Several bacteria have been associated with the pathogenesis of IBD and remain the focus of research in furthering the understanding of their role in chronic IBD. The gut microbiota is composed not only of bacteria but also of viruses and fungi which also likely contribute significantly to IBD. The role of these should also be studied in detail. The role of gut microbiota is being suggested strongly by the analysis of mouse models and has revealed at least two major courses of disease: dysbiosis (involving the depletion or alteration in resident species, which can be followed by loss of colonization resistance, acute infection by bacteria that can breach the intestinal barrier, then possibly develop into chronic inflammation) and chronic pathogen infection (which can be aggravated by the presence of commensals because barrier disturbances and immunomodulation can increase immune responses to resident bacteria). The most likely pathogens remain elusive but there are a number of candidate pathogens that may have a strong contribution to the development of chronic IBD. Further efforts to identify pathogens that are commonly associated with human disease and the potential protective microbiota, depletion of which might aggravate disease, can provide clarification on these issues. The likely candidate pathogens include enterotoxigenic Bacteroides fragilis, Clostridium difficile, Helicobacter spp. and Campylobacter spp. and should be further investigated. An exciting candidate is Mycobacterium avium subspecies paratuberculosis, which has received considerable attention as a possible trigger of human IBD.

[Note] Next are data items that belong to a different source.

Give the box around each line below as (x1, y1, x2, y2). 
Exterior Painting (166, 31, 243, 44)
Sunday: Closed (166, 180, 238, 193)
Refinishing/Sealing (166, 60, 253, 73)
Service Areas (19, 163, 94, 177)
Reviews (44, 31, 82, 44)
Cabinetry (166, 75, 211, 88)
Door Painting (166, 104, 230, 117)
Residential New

Unfortunately, our understanding of the microbial flora itself is quite incomplete. Insights into the microbial–host interrelationships are hampered by both the limited knowledge of the diversity and complexity of the microbial flora and the limitation of available tools to delineate these characteristics. Metagenomic and computational analysis of the so-called microbiome may provide a foundation to achieve an understanding of the relevant, functional diversity of the flora in the context of IBD. Understanding the distribution, dynamics, and responses to microbial flora in these disease states will probably provide insights into a number of aspects of IBD.

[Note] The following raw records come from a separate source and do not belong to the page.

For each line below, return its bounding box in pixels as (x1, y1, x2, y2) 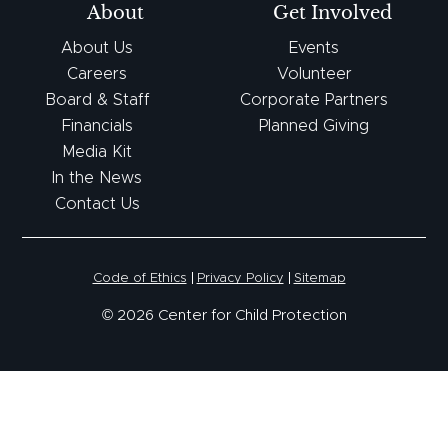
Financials (61, 118, 133, 135)
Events (289, 40, 339, 57)
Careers (67, 66, 128, 83)
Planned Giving (259, 118, 369, 135)
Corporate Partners (240, 92, 388, 109)
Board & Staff (44, 92, 150, 109)
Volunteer (276, 66, 352, 83)
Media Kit (62, 144, 133, 161)

Since gut microbiota are such an exciting target in understanding of chronic IBD, a number of therapeutic strategies have been tried to target them. These include probiotics, prebiotics, antibiotics, fecal microbiota transplantation (FMT), and dietary changes. It is very clear that antibiotics are not efficacious and are possibly harmful in this context. Dietary changes and prebiotics also do not seem to work. Probiotics and fecal microbiota transplant remain promising. Probiotics have been shown to be efficacious and tend to be well tolerated with minimal downside. They should be considered in appropriate patients with chronic IBD. On the other hand, the role of FMT in the therapy of chronic IBD remains unclear, and various studies have provided conflicting results including raising concern for possible worsening of the disease. This may be due to the study design, the selection of population, and unclear standardization of the FMT procedure.

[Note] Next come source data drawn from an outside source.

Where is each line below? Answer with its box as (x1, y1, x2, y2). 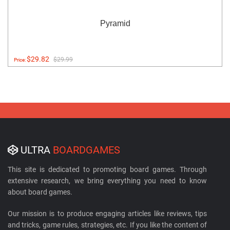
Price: (14, 57, 27, 63)
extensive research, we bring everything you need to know (8, 177, 207, 185)
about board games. (8, 188, 72, 197)
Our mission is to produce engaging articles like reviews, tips (8, 209, 207, 218)
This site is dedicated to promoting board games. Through (8, 165, 207, 174)
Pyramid (100, 19, 130, 28)
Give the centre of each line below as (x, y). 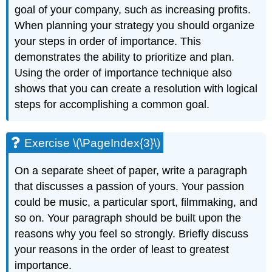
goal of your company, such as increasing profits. (133, 10)
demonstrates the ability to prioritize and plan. (125, 57)
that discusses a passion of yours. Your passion (130, 186)
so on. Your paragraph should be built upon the (128, 218)
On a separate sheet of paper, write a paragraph (131, 170)
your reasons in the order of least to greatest (122, 249)
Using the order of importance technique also (124, 73)
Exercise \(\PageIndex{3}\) (93, 143)
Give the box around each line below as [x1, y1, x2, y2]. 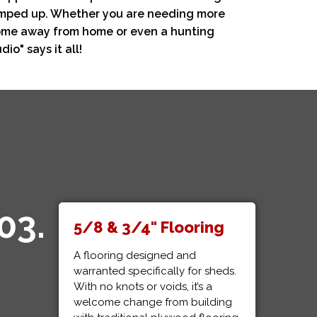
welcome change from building [73, 296, 232, 309]
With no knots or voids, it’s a [73, 280, 212, 293]
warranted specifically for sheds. [73, 265, 236, 277]
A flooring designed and [73, 249, 196, 262]
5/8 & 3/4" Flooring [73, 218, 224, 236]

All of the above developments highlight the role gut microbiota plays in chronic IBD, and it is our belief that we have only scratched the surface of our understanding of this role.

Summary

The main factors playing a role in IBD are genetic, environmental, gut microbiota, and immune response. Among these, gut microbiota influences every aspect involved in causation and perpetuation of the disease with complex interactions among these factors. Yet, it remains elusive how a single agent or a short list of agents exerts a majority of this influence. The use of probiotics and fecal microbiota transplant to impact the gut microbiota looks promising but unproven. Nonetheless, gut microbiota represents a “gold mine” for both clinical and basic IBD research and this is an exciting time of discovery; breakthroughs are likely to come soon in this area.